What to work on => Set down the entries again word for word, without any of the images.
(Given records begins)
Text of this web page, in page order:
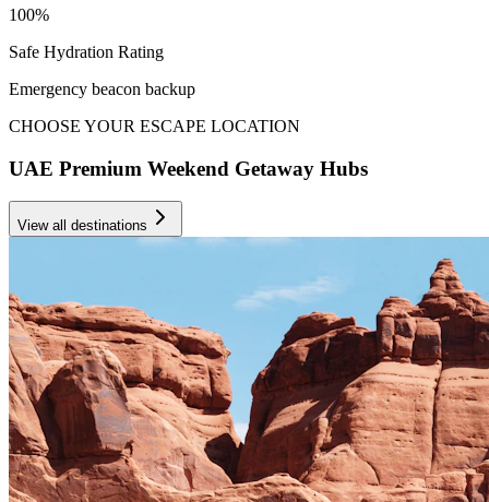
100%
Safe Hydration Rating
Emergency beacon backup
CHOOSE YOUR ESCAPE LOCATION
UAE Premium Weekend Getaway Hubs
View all destinations
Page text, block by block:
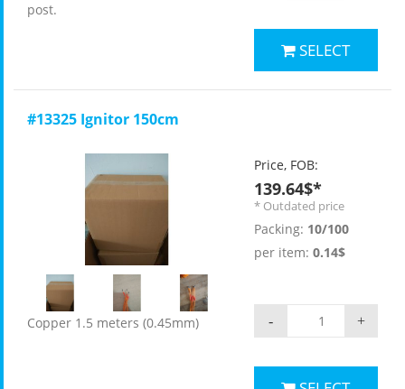
post.
SELECT
#13325 Ignitor 150cm
Copper 1.5 meters (0.45mm)
Price, FOB:
139.64$*
* Outdated price
Packing: 10/100
per item: 0.14$
+
-
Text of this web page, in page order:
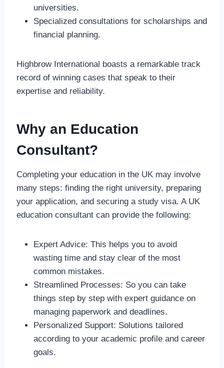
universities.
Specialized consultations for scholarships and
financial planning.
Highbrow International boasts a remarkable track
record of winning cases that speak to their
expertise and reliability.
Why an Education
Consultant?
Completing your education in the UK may involve
many steps: finding the right university, preparing
your application, and securing a study visa. A UK
education consultant can provide the following:
Expert Advice: This helps you to avoid
wasting time and stay clear of the most
common mistakes.
Streamlined Processes: So you can take
things step by step with expert guidance on
managing paperwork and deadlines.
Personalized Support: Solutions tailored
according to your academic profile and career
goals.
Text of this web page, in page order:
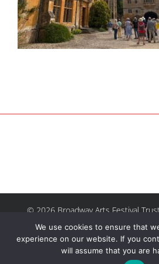
© 2026 Broadway Arts Festival
No.1137844 | Terms of Use | All
Riley & Thomas
We use cookies to ensure that
experience on our website. If you
will assume that you are
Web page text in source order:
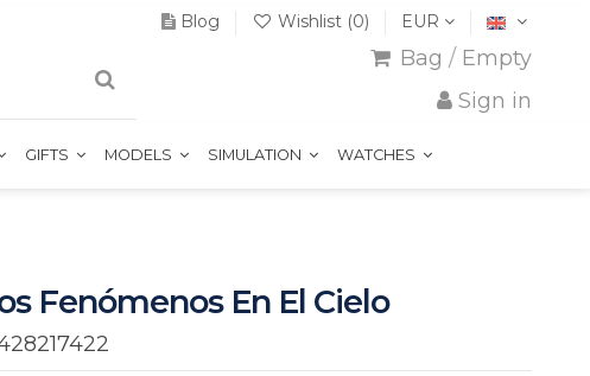
Blog Wishlist (0) EUR
Bag / Empty
Sign in
GIFTS MODELS SIMULATION WATCHES
Fenómenos En El Cielo
(Given records ends)
Result of the exercise =>
Text of this web page, in page order:
100%
Safe Hydration Rating
Emergency beacon backup
CHOOSE YOUR ESCAPE LOCATION
UAE Premium Weekend Getaway Hubs
View all destinations
Page text, block by block:
post.
SELECT
#13325 Ignitor 150cm
Copper 1.5 meters (0.45mm)
Price, FOB:
139.64$*
* Outdated price
Packing: 10/100
per item: 0.14$
+
-
Text of this web page, in page order:
universities.
Specialized consultations for scholarships and
financial planning.
Highbrow International boasts a remarkable track
record of winning cases that speak to their
expertise and reliability.
Why an Education
Consultant?
Completing your education in the UK may involve
many steps: finding the right university, preparing
your application, and securing a study visa. A UK
education consultant can provide the following:
Expert Advice: This helps you to avoid
wasting time and stay clear of the most
common mistakes.
Streamlined Processes: So you can take
things step by step with expert guidance on
managing paperwork and deadlines.
Personalized Support: Solutions tailored
according to your academic profile and career
goals.
Text of this web page, in page order:
© 2026 Broadway Arts Festival
No.1137844 | Terms of Use | All
Riley & Thomas
We use cookies to ensure that
experience on our website. If you
will assume that you are
Web page text in source order:
Blog Wishlist (0) EUR
Bag / Empty
Sign in
GIFTS MODELS SIMULATION WATCHES
Fenómenos En El Cielo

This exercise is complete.